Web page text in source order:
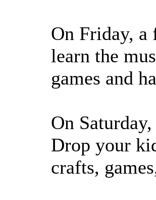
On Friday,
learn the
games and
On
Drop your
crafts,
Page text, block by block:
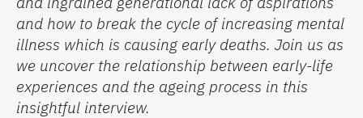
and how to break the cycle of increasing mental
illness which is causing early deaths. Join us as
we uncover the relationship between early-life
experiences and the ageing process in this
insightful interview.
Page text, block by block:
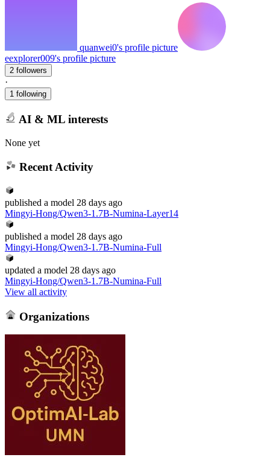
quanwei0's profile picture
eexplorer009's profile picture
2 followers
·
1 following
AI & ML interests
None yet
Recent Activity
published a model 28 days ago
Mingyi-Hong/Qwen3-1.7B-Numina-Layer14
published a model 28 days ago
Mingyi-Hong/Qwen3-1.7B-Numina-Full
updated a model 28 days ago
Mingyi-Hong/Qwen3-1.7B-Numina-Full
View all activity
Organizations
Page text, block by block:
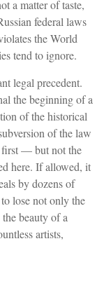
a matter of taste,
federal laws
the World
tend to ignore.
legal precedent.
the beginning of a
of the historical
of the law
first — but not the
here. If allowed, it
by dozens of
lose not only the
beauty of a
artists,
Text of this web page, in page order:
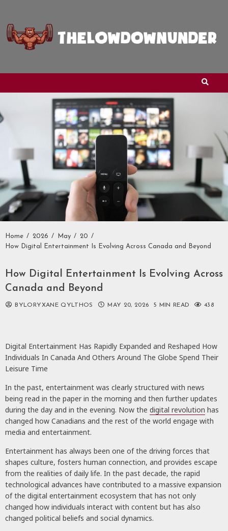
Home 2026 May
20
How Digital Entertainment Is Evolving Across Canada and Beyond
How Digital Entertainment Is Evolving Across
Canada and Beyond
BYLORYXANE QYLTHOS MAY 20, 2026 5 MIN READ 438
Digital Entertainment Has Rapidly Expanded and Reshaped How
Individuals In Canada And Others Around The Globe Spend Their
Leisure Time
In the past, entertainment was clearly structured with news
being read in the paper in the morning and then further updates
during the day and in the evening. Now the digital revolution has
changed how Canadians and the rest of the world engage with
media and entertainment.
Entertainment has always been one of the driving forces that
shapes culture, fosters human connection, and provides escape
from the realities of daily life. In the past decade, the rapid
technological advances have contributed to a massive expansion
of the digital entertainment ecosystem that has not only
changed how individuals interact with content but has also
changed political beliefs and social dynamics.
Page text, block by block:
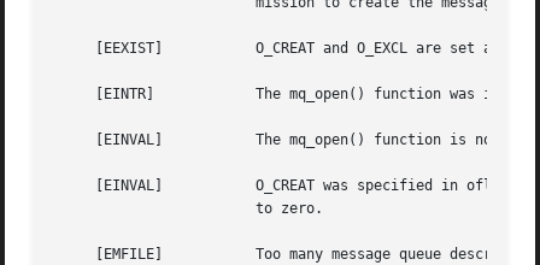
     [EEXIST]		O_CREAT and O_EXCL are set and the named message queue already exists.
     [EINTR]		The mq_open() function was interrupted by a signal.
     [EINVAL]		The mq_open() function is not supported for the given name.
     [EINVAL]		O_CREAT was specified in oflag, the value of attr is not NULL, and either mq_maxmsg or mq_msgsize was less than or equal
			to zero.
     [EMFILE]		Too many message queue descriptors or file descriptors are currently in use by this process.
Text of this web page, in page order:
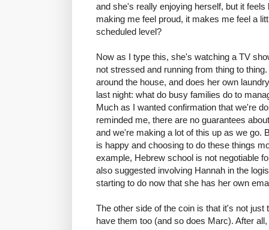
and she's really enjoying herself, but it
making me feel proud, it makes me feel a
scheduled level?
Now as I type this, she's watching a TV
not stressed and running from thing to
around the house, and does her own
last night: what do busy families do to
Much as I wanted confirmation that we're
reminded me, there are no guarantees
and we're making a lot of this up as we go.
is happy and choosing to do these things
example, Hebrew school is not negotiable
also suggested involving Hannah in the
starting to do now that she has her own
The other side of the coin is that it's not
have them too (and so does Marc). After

Work to be completed —
Leave out every line above except those from the line with "Digital Entertainment Has" up to and including the line with "during the day", and copy those exactly.

Solution to the problem —
Digital Entertainment Has Rapidly Expanded and Reshaped How
Individuals In Canada And Others Around The Globe Spend Their
Leisure Time
In the past, entertainment was clearly structured with news
being read in the paper in the morning and then further updates
during the day and in the evening. Now the digital revolution has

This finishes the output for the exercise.